* _TASK TO CARRY OUT_: The lines to extract run from the first line of the material below to the line containing "controller? It's", both included; leave the pictures behind.
>>>>>
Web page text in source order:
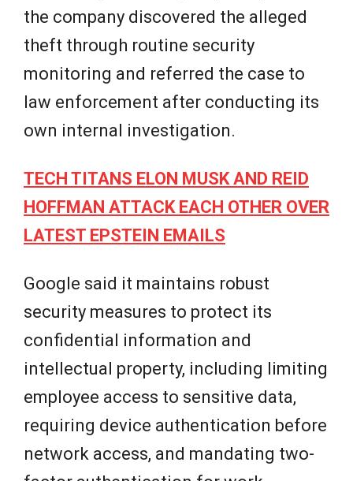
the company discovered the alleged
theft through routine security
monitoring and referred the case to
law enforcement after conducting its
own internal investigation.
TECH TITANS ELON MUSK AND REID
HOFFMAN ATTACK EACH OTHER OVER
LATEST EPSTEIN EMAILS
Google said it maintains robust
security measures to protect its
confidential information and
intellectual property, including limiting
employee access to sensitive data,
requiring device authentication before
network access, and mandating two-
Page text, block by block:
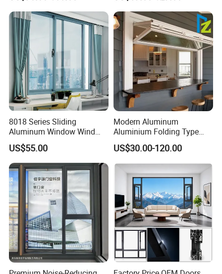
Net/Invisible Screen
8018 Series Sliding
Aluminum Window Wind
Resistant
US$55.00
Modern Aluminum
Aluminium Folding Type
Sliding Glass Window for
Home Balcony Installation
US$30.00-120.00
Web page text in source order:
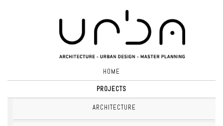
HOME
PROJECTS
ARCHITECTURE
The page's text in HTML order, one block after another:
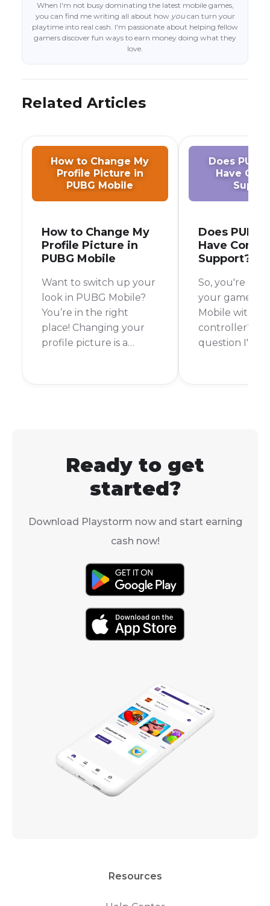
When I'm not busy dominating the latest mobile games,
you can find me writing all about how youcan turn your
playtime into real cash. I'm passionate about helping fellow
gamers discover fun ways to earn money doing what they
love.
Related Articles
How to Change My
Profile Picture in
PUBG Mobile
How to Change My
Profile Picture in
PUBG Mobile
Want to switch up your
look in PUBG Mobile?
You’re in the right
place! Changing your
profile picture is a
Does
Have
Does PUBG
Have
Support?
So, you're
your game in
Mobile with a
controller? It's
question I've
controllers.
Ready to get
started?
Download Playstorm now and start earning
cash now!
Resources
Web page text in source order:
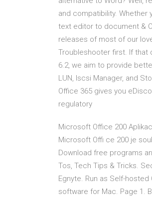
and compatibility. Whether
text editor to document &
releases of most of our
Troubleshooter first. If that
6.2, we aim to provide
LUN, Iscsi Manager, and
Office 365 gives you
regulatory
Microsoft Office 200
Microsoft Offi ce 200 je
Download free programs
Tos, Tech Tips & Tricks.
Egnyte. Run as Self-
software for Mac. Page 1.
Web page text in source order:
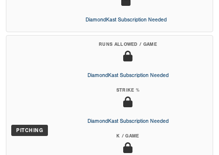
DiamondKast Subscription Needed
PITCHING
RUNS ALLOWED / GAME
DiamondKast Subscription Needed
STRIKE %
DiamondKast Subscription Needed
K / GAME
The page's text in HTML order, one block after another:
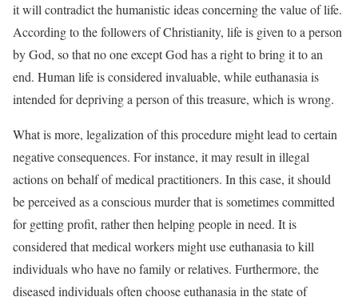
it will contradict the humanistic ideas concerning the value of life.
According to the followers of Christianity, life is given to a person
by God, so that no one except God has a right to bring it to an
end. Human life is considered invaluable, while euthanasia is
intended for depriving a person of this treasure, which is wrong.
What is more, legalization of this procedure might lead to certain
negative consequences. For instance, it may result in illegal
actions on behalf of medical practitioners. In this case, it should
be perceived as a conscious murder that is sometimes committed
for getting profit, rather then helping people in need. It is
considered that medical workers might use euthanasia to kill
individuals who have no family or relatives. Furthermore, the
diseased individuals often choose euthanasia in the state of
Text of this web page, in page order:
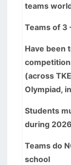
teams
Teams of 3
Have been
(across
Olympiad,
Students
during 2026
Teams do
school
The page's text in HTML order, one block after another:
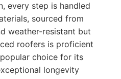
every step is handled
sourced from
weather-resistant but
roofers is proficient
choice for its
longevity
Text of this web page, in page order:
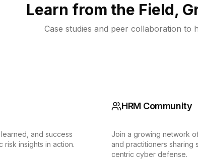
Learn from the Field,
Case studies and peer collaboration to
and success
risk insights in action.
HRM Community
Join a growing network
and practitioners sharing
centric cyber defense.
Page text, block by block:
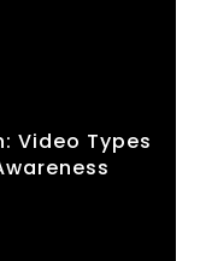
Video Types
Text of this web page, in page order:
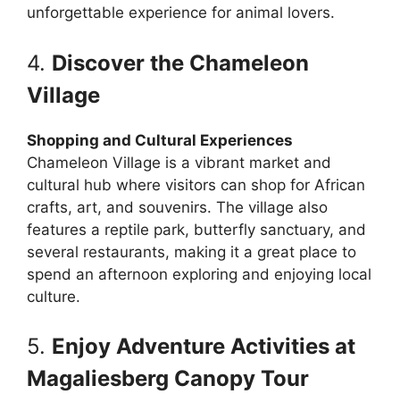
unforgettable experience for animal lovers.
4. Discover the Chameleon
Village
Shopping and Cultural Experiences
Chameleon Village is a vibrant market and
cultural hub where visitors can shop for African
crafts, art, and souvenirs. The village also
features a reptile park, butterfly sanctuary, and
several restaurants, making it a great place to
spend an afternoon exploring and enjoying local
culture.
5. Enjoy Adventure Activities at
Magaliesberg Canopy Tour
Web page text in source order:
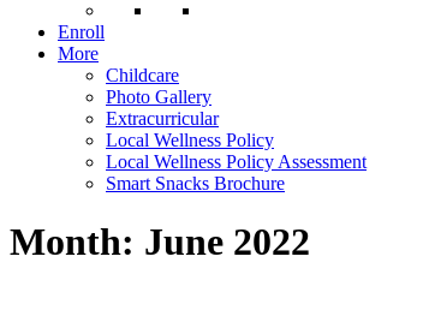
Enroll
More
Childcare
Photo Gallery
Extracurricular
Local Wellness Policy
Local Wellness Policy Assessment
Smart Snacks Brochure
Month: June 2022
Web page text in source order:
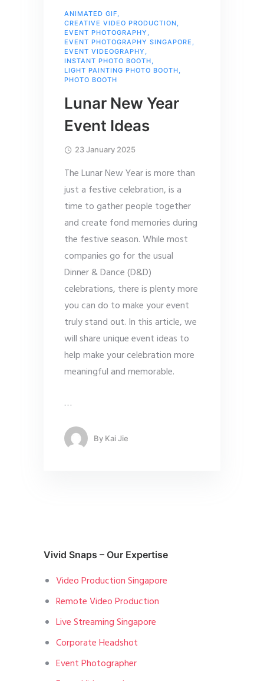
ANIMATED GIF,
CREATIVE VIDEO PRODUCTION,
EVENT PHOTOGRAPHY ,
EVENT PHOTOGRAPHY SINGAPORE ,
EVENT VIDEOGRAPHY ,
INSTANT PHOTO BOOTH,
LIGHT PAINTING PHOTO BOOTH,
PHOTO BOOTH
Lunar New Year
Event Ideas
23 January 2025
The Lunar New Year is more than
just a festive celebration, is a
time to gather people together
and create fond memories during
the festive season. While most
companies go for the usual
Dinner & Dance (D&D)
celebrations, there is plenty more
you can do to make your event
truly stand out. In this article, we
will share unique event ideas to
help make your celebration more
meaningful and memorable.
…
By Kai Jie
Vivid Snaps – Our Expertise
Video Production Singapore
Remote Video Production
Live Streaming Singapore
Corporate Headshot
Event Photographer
<<<<<
* _TASK OUTPUT_:
Web page text in source order:
the company discovered the alleged
theft through routine security
monitoring and referred the case to
law enforcement after conducting its
own internal investigation.
TECH TITANS ELON MUSK AND REID
HOFFMAN ATTACK EACH OTHER OVER
LATEST EPSTEIN EMAILS
Google said it maintains robust
security measures to protect its
confidential information and
intellectual property, including limiting
employee access to sensitive data,
requiring device authentication before
network access, and mandating two-
Page text, block by block:
Net/Invisible Screen
8018 Series Sliding
Aluminum Window Wind
Resistant
US$55.00
Modern Aluminum
Aluminium Folding Type
Sliding Glass Window for
Home Balcony Installation
US$30.00-120.00
Web page text in source order:
HOME
PROJECTS
ARCHITECTURE
The page's text in HTML order, one block after another:
When I'm not busy dominating the latest mobile games,
you can find me writing all about how youcan turn your
playtime into real cash. I'm passionate about helping fellow
gamers discover fun ways to earn money doing what they
love.
Related Articles
How to Change My
Profile Picture in
PUBG Mobile
How to Change My
Profile Picture in
PUBG Mobile
Want to switch up your
look in PUBG Mobile?
You’re in the right
place! Changing your
profile picture is a
Does
Have
Does PUBG
Have
Support?
So, you're
your game in
Mobile with a
controller? It's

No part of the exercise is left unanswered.